Какая масса осадка образуется при взаимодействии избытка раствора хлорида кальция с 65,6 грамм

Calculation of Precipitate Mass

To calculate the mass of the precipitate formed when an excess of calcium chloride solution reacts with 65.6 grams of sodium phosphate solution with a mass fraction of dissolved substance of 10%, we can use the stoichiometry of the reaction and the principles of chemical reactions.

The balanced chemical equation for the reaction between calcium chloride and sodium phosphate is:

3CaCl2 + 2Na3PO4 → Ca3(PO4)2 + 6NaCl

From the balanced equation, we can see that 3 moles of calcium chloride react with 2 moles of sodium phosphate to produce 1 mole of calcium phosphate.

Using the given mass of the sodium phosphate solution and the mass fraction of the dissolved substance, we can calculate the mass of the dissolved substance in the solution:

Mass of dissolved substance = Mass of solution × Mass fraction of dissolved substance Mass of dissolved substance = 65.6 g × 0.10 = 6.56 g

Now, we can use the stoichiometry of the reaction to find the limiting reactant and the mass of the precipitate formed.

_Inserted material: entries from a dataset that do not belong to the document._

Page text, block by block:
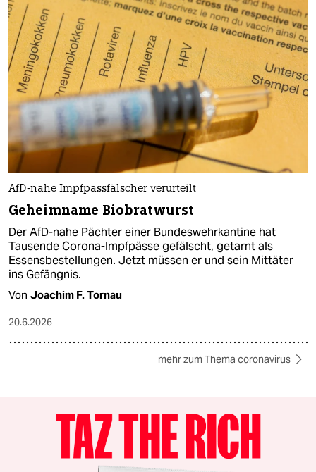
AfD-nahe Impfpassfälscher verurteilt
Geheimname Biobratwurst
Der AfD-nahe Pächter einer Bundeswehrkantine hat
Tausende Corona-Impfpässe gefälscht, getarnt als
Essensbestellungen. Jetzt müssen er und sein Mittäter
ins Gefängnis.
Von Joachim F. Tornau
20.6.2026
mehr zum Thema coronavirus
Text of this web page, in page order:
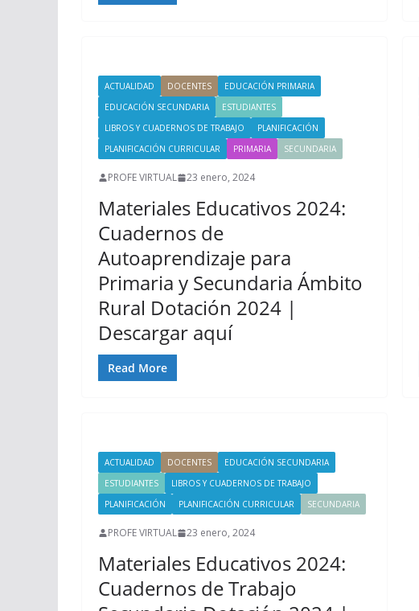
ACTUALIDAD DOCENTES
EDUCACIÓN PRIMARIA
EDUCACIÓN SECUNDARIA
ESTUDIANTES
LIBROS Y CUADERNOS DE TRABAJO
PLANIFICACIÓN
PLANIFICACIÓN CURRICULAR
PRIMARIA SECUNDARIA
PROFE VIRTUAL 23 enero, 2024
Materiales Educativos 2024:
Cuadernos de
Autoaprendizaje para
Primaria y Secundaria Ámbito
Rural Dotación 2024 |
Descargar aquí
Read More
ACTUALIDAD DOCENTES
EDUCACIÓN SECUNDARIA
ESTUDIANTES
LIBROS Y CUADERNOS DE TRABAJO
PLANIFICACIÓN
PLANIFICACIÓN CURRICULAR SECUNDARIA
PROFE VIRTUAL 23 enero, 2024
Materiales Educativos 2024:
Cuadernos de Trabajo
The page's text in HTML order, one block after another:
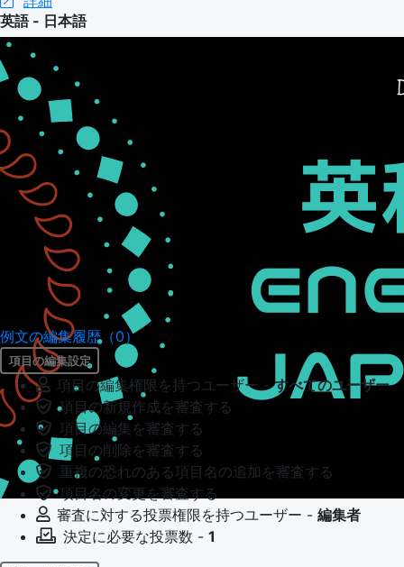
英語 - 日本語
例文の編集履歴（0）
項目の編集設定
項目の編集権限を持つユーザー -すべてのユーザー
項目の新規作成を審査する
項目の編集を審査する
項目の削除を審査する
重複の恐れのある項目名の追加を審査する
項目名の変更を審査する
審査に対する投票権限を持つユーザー - 編集者
決定に必要な投票数 - 1
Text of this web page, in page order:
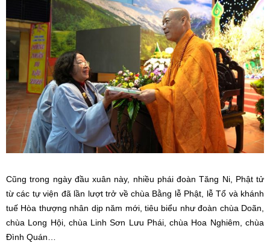
Cũng trong ngày đầu xuân này, nhiều phái đoàn Tăng Ni, Phật tử
từ các tự viện đã lần lượt trở về chùa Bằng lễ Phật, lễ Tổ và khánh
tuế Hòa thượng nhân dịp năm mới, tiêu biểu như đoàn chùa Doãn,
chùa Long Hội, chùa Linh Sơn Lưu Phái, chùa Hoa Nghiêm, chùa
Đình Quán…
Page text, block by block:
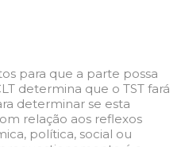
para que a parte possa
determina que o TST fará
determinar se esta
relação aos reflexos
política, social ou
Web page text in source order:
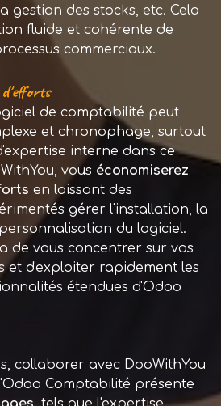
gestion des stocks, etc. Cela
fluide et cohérente de
commerciaux.
d'efforts
de comptabilité peut
et chronophage, surtout
interne dans ce
vous économiserez
en laissant des
gérer l'installation, la
du logiciel.
de vous concentrer sur vos
et d'exploiter rapidement les
étendues d'Odoo
collaborer avec DooWithYou
Comptabilité présente
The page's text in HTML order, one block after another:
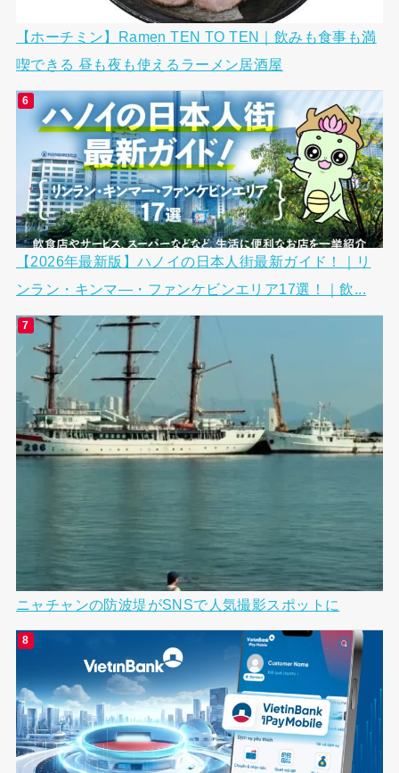
【ホーチミン】Ramen TEN TO TEN｜飲みも食事も満
喫できる 昼も夜も使えるラーメン居酒屋
【2026年最新版】ハノイの日本人街最新ガイド！｜リ
ンラン・キンマ―・ファンケビンエリア17選！｜飲...
ニャチャンの防波堤がSNSで人気撮影スポットに
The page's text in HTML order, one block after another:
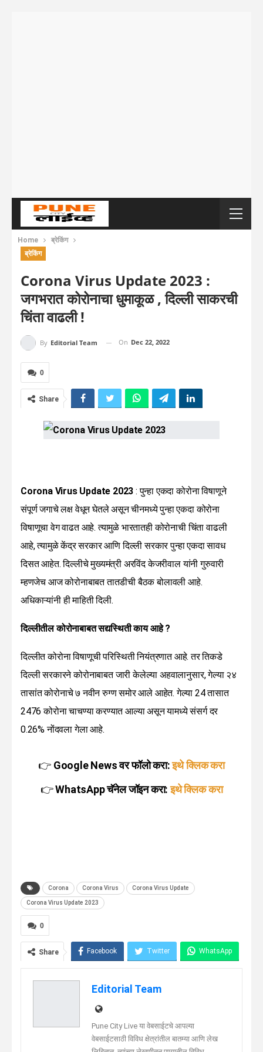
Home
ब्रेकिंग
ब्रेकिंग
Corona Virus Update 2023 :
जगभरात कोरोनाचा धुमाकूळ , दिल्ली साकरची
चिंता वाढली !
By Editorial Team On Dec 22, 2022
0
Share
Corona Virus Update 2023 : पुन्हा एकदा कोरोना विषाणूने
संपूर्ण जगाचे लक्ष वेधून घेतले असून चीनमध्ये पुन्हा एकदा कोरोना
विषाणूचा वेग वाढत आहे. त्यामुळे भारतातही कोरोनाची चिंता वाढली
आहे, त्यामुळे केंद्र सरकार आणि दिल्ली सरकार पुन्हा एकदा सावध
दिसत आहेत. दिल्लीचे मुख्यमंत्री अरविंद केजरीवाल यांनी गुरुवारी
म्हणजेच आज कोरोनाबाबत तातडीची बैठक बोलावली आहे.
अधिकाऱ्यांनी ही माहिती दिली.
दिल्लीतील कोरोनाबाबत सद्यस्थिती काय आहे ?
दिल्लीत कोरोना विषाणूची परिस्थिती नियंत्रणात आहे. तर तिकडे
दिल्ली सरकारने कोरोनाबाबत जारी केलेल्या अहवालानुसार, गेल्या २४
तासांत कोरोनाचे ७ नवीन रुग्ण समोर आले आहेत. गेल्या 24 तासात
2476 कोरोना चाचण्या करण्यात आल्या असून यामध्ये संसर्ग दर
0.26% नोंदवला गेला आहे.
👉 Google News वर फॉलो करा: इथे क्लिक करा
👉WhatsApp चॅनेल जॉइन करा: इथे क्लिक करा
Corona Corona Virus Corona Virus Update
Corona Virus Update 2023
0
Share Facebook Twitter WhatsApp
Editorial Team
Pune City Live या वेबसाईटचे आपल्या
वेबसाईटसाठी विविध क्षेत्रांतील बातम्या आणि लेख
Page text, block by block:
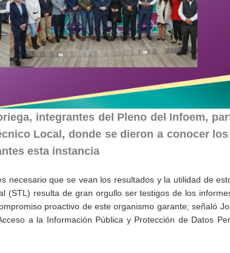
integrantes del Pleno del Infoem,
Local, donde se dieron a conocer
esta instancia
necesario que se vean los resultados y la utilidad de
(STL) resulta de gran orgullo ser testigos de los
proactivo de este organismo garante; señaló
a la Información Pública y Protección de Datos
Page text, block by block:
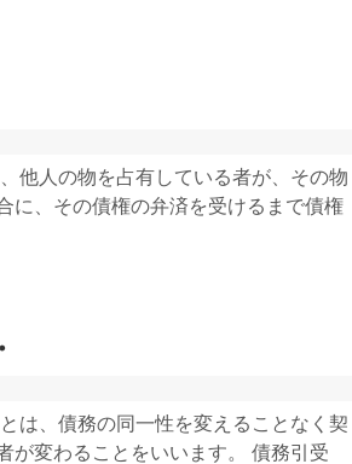
他人の物を占有している者が、その物
に、その債権の弁済を受けるまで債権
は、債務の同一性を変えることなく契
が変わることをいいます。 債務引受
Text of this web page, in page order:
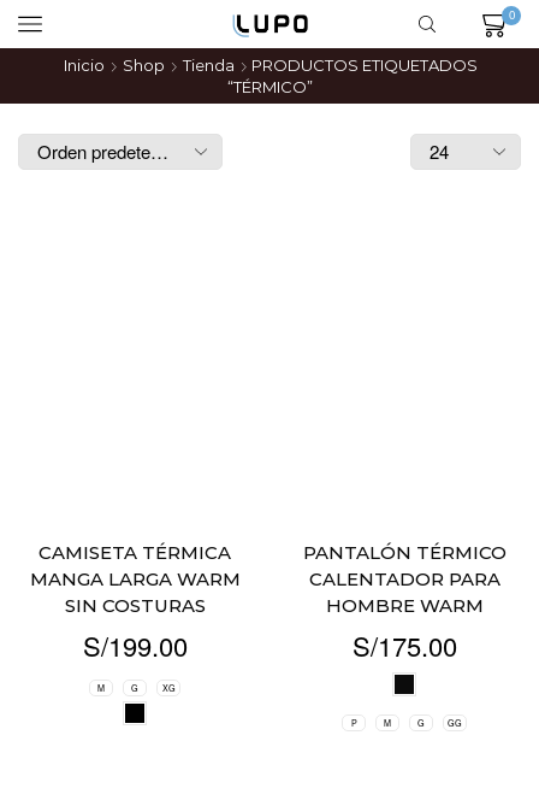
0
Inicio Shop Tienda
PRODUCTOS ETIQUETADOS
“TÉRMICO”
CAMISETA TÉRMICA
MANGA LARGA WARM
SIN COSTURAS
S/199.00
M G XG
PANTALÓN TÉRMICO
CALENTADOR PARA
HOMBRE WARM
S/175.00
P M G GG

Let's calculate the mass of the precipitate formed using the given information.

The mass of the precipitate formed can be calculated using the stoichiometry of the reaction and the molar masses of the compounds involved.

Calculation Steps:

1. Calculate the moles of the dissolved substance in the sodium phosphate solution. 2. Determine the limiting reactant. 3. Calculate the moles of the precipitate formed. 4. Convert the moles of the precipitate to mass.

Let's proceed with the calculations.